The addition of enzymes can reduce the negative effects of NSPs and improve nutrient availability in poultry diets. The hydrolysis of NSPs can reduce the stickiness of pentosan, release nutrients from the cell wall, and break down starches into simple sugars, allowing nutrients as well as digestive enzymes to move more freely and improving growth performance, nutrient absorption and the efficiency of feed digestion. Previous trials have demonstrated that proteases and carbohydrate enzymes can improve the nutritional value of SBM[58]. Enzymes added to poultry diets can improve weight gain, feed conversion, the viscosity of intestinal chyme, and the digestibility of dry matter [911].

The primary benefit of xylanase in feed is to the reduction in viscosity. Partial hydrolysis of NSP by xylanase decreases intestinal chyme viscosity[12] and degrades cell-wall polysaccharides to release nutrients[3, 13]. Gao et al. (2008) speculated that its growth-promoting effect may also be related to the oligosaccharides produced by endogenous enzymes or exogenous enzymes[14].

Due to the inadequate secretion of digestive enzymes by broilers, exogenous enzymes have been included in broiler diets for decades. The supplementation of corn-soybean-meal diets with exogenous enzymes can improve weight gain, feed conversion ratio and ileal digestibility of amino acids[10]. Supplementation improves the availability of calories, protein and other nutrients. Proteases added to soybean meal broiler diets can increase body weight gain, apparent nitrogen retention and apparent metabolizable energy, although the feed-conversion ratio remains unchanged[15].

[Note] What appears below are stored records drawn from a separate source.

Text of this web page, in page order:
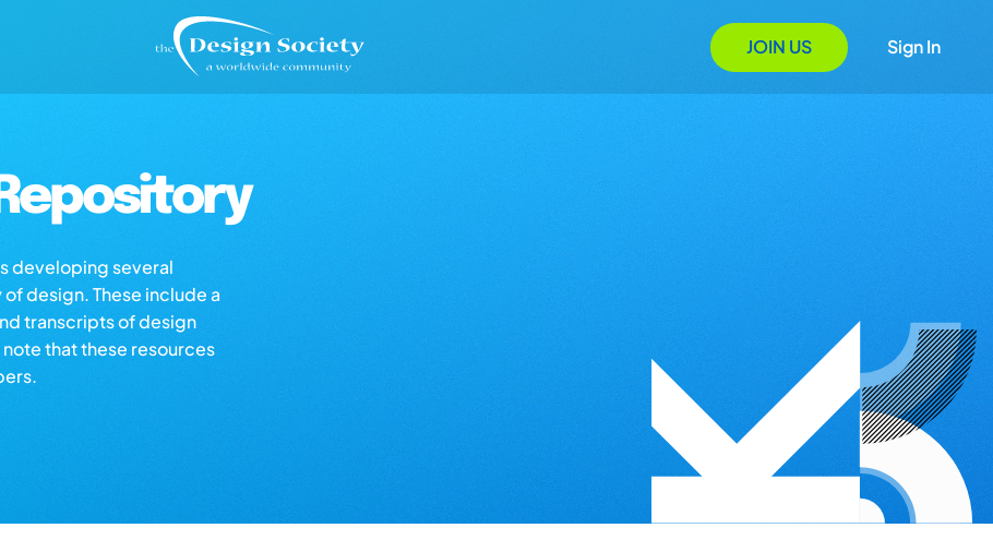
JOIN US Sign In
developing several
design. These include a
transcripts of design
that these resources
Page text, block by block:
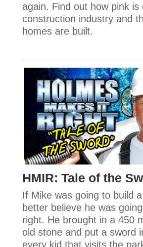
again. Find out how pink is
construction industry and
homes are built.
HMIR: Tale of the
If Mike was going to build
better believe he was
right. He brought in a 450
old stone and put a sword
every kid that visits the
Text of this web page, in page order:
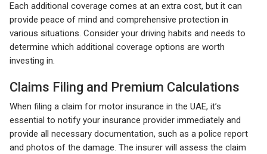
Each additional coverage comes at an extra cost, but it can
provide peace of mind and comprehensive protection in
various situations. Consider your driving habits and needs to
determine which additional coverage options are worth
investing in.
Claims Filing and Premium Calculations
When filing a claim for motor insurance in the UAE, it’s
essential to notify your insurance provider immediately and
provide all necessary documentation, such as a police report
and photos of the damage. The insurer will assess the claim
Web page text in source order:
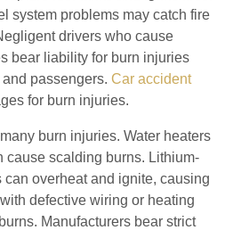
system problems may catch fire
drivers who cause
bear liability for burn injuries
passengers. Car accident
for burn injuries.
burn injuries. Water heaters
cause scalding burns. Lithium-
overheat and ignite, causing
defective wiring or heating
Manufacturers bear strict
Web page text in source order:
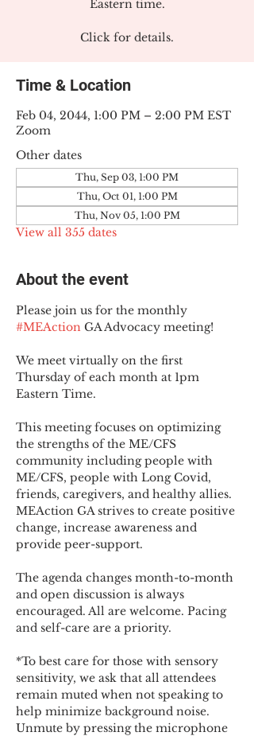
Eastern time.
Click for details.
Time & Location
Feb 04, 2044, 1:00 PM – 2:00 PM EST
Zoom
Other dates
Thu, Sep 03, 1:00 PM
Thu, Oct 01, 1:00 PM
Thu, Nov 05, 1:00 PM
View all 355 dates
About the event
Please join us for the monthly
#MEAction GA Advocacy meeting!
We meet virtually on the first
Thursday of each month at 1pm
Eastern Time.
This meeting focuses on optimizing
the strengths of the ME/CFS
community including people with
ME/CFS, people with Long Covid,
friends, caregivers, and healthy allies.
MEAction GA strives to create positive
change, increase awareness and
provide peer-support.
The agenda changes month-to-month
and open discussion is always
encouraged. All are welcome. Pacing
and self-care are a priority.
*To best care for those with sensory
sensitivity, we ask that all attendees
remain muted when not speaking to
help minimize background noise.
Unmute by pressing the microphone
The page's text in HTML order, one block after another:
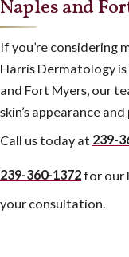
Naples and
If you’re considering
Harris Dermatology
and Fort Myers, our
skin’s appearance
Call us today at 239-
239-360-1372for our
your consultation.
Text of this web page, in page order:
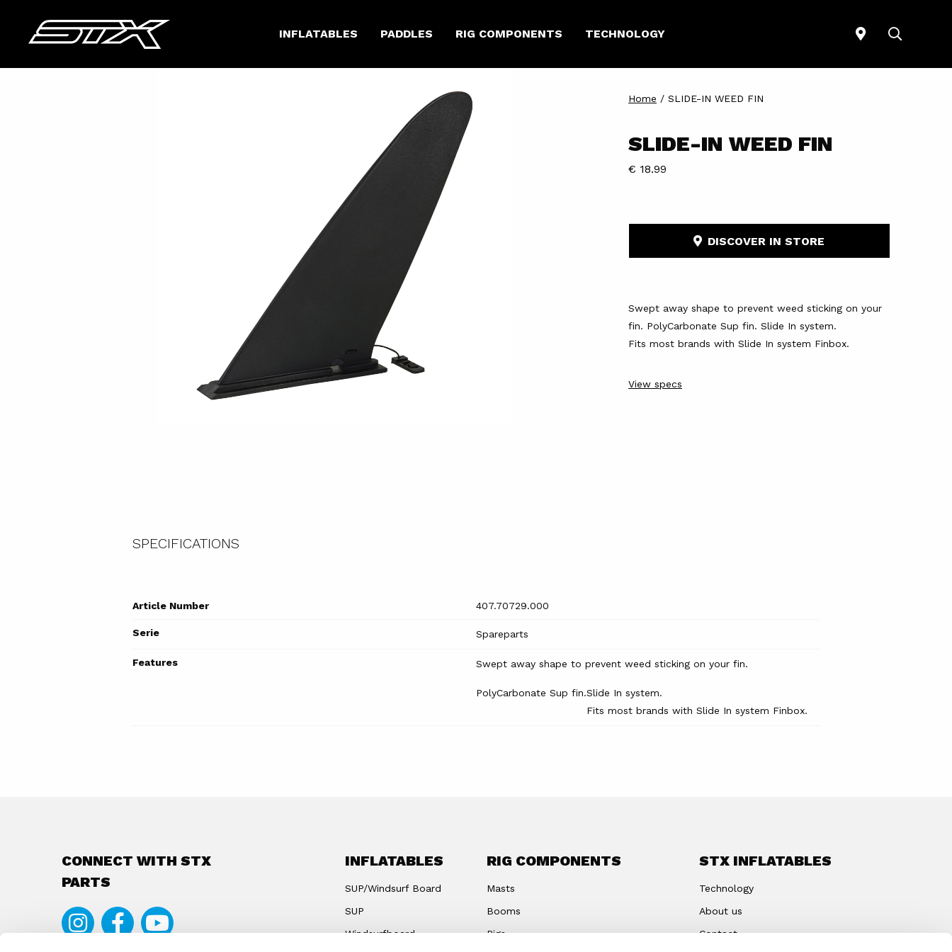
INFLATABLES PADDLES RIG COMPONENTS TECHNOLOGY
Home / SLIDE-IN WEED FIN
SLIDE-IN WEED FIN
€ 18.99
DISCOVER IN STORE
Swept away shape to prevent weed sticking on your
fin. PolyCarbonate Sup fin. Slide In system.
Fits most brands with Slide In system Finbox.
View specs
SPECIFICATIONS
Article Number 407.70729.000
Serie Spareparts
Features Swept away shape to prevent weed sticking on your fin.
PolyCarbonate Sup fin.Slide In system.
Fits most brands with Slide In system Finbox.
CONNECT WITH STX
PARTS
Instagram
Facebook
Youtube
INFLATABLES
SUP/Windsurf Board
SUP
Windsurfboard
RIG COMPONENTS
Masts
Booms
Rigs
STX INFLATABLES
Technology
About us
Contact
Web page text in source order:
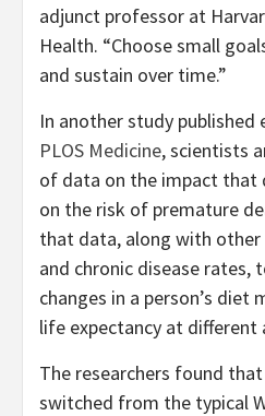
adjunct professor at
Health. “Choose small
and sustain over time.”
In another study published
PLOS Medicine, scientists
of data on the impact that
on the risk of premature
that data, along with other
and chronic disease rates,
changes in a person’s
life expectancy at different
The researchers found
switched from the typical
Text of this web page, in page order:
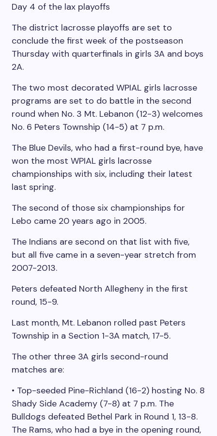
Day 4 of the lax playoffs
The district lacrosse playoffs are set to
conclude the first week of the postseason
Thursday with quarterfinals in girls 3A and boys
2A.
The two most decorated WPIAL girls lacrosse
programs are set to do battle in the second
round when No. 3 Mt. Lebanon (12-3) welcomes
No. 6 Peters Township (14-5) at 7 p.m.
The Blue Devils, who had a first-round bye, have
won the most WPIAL girls lacrosse
championships with six, including their latest
last spring.
The second of those six championships for
Lebo came 20 years ago in 2005.
The Indians are second on that list with five,
but all five came in a seven-year stretch from
2007-2013.
Peters defeated North Allegheny in the first
round, 15-9.
Last month, Mt. Lebanon rolled past Peters
Township in a Section 1-3A match, 17-5.
The other three 3A girls second-round
matches are:
• Top-seeded Pine-Richland (16-2) hosting No. 8
Shady Side Academy (7-8) at 7 p.m. The
Bulldogs defeated Bethel Park in Round 1, 13-8.
The Rams, who had a bye in the opening round,
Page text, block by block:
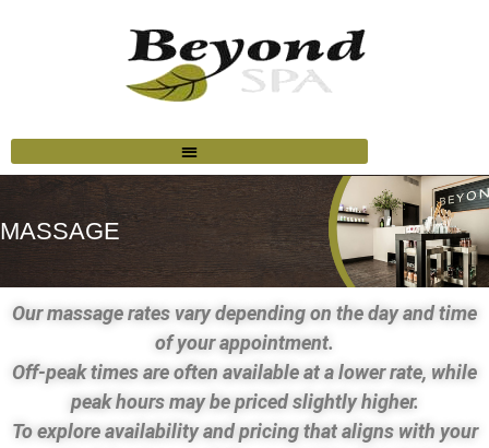
MASSAGE
Our massage rates vary depending on the day and time
of your appointment.
Off-peak times are often available at a lower rate, while
peak hours may be priced slightly higher.
To explore availability and pricing that aligns with your
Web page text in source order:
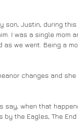
I was a single mom
as we went. Being a
changes and
by the Eagles, The
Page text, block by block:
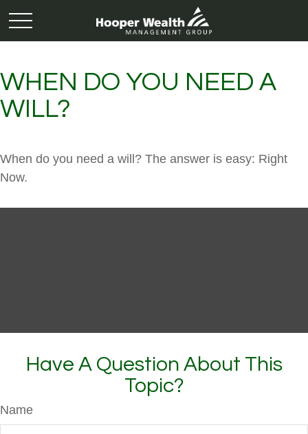
WHEN DO YOU NEED A
WILL?
When do you need a will? The answer is easy: Right
Now.
Have A Question About This
Topic?
Name
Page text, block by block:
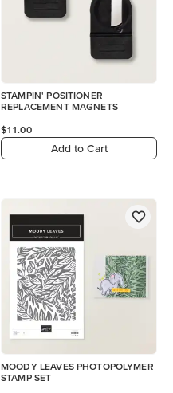
STAMPIN' POSITIONER
REPLACEMENT MAGNETS
$11.00
Add to Cart
MOODY LEAVES PHOTOPOLYMER
STAMP SET
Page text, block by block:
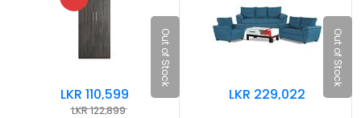
LKR 110,599
LKR 122,899
Out of Stock
LKR 229,022
Out of Stock
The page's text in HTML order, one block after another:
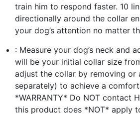
train him to respond faster. 10
directionally around the collar
your dog’s attention no matter
: Measure your dog’s neck and
will be your initial collar size
adjust the collar by removing or
separately) to achieve a
*WARRANTY* Do NOT contact
this product does *NOT* apply
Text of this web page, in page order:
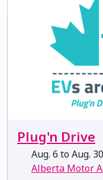
Plug'n Drive
Aug. 6 to Aug. 30
Alberta Motor

Exogenous enzymes may also increase the secretion of endogenous substances in the gastrointestinal tract of broilers[1618]. However, previous works suggest that supplementation with exogenous digestive enzymes may hinder the development of metabolism in the digestive organs. Excessive levels of enzymes can affect levels of endogenous enzymes in the gastrointestinal tract, with negative effects on health[19]. Variations in the level of this effect depend on many factors, such as age, type of diet and enzyme dose[2022]. We added NSP enzyme with different levels of proteases to the broiler diet to evaluate their effects on growth, physiological index, and the synthesis and secretion of endogenous enzymes. These findings provide evidence for the application of enzymes in poultry feed.

Materials and methods

The research was conducted in accordance with the Declaration of Helsinki and with the Guide for Care and Use of Laboratory Animals as adopted and promulgated by the United National Institutes of Health. All experimental protocols were approved by the Review Committee for the Use of Institutional Animal Care and Use Committee of Henan Agricultural University. Institutional Animal Care and Use Committee of Henan Agricultural University approval Number (20161030).

Chickens and diets

Three hundred one-day-old male broiler chicks (Ross-308) were randomly allocated by body weight to five treatments, with six replicate pens of 10 broilers. The broilers were housed in electrically heated cages with 24 h light and provided with food and water for 42 days. The room temperature was maintained at 33 to 35°C during the first week and was gradually decreased to 24°C by the end of the third week. The birds were fed a corn-soybean basal diet formulated by the National Research Council (Table 1). Additionally, 150 mg/kg NSP enzyme and 40, 80 or 160 mg/kg acid protease were mixed into the corn-soybean diet to produce the experimental diets. NSP enzyme (containing 20 000 U/g xylanase, 2500 U/g β-glucanase and 500 U/g cellulaseenzymatic activity) and acid protease (enzymatic activity 50 000 U/g) were obtained from the Shanghai Honest Biological Technology Co. Ltd. All diets were fed in mash form, The diets and water were supplied for ad libitum intake.\

Sample collection

The broilers were weighed after being starved for 12 h at 21 and 42 days of age, and feed consumption for each pen was recorded for the 1–21-day or 1–42-day phases. The average daily feed intake (ADFI), average daily gain (ADG), and feed-to-gain ratio (FGR) were recorded during the initial (1–21 days) and total (1–42 days) phases of the experiment.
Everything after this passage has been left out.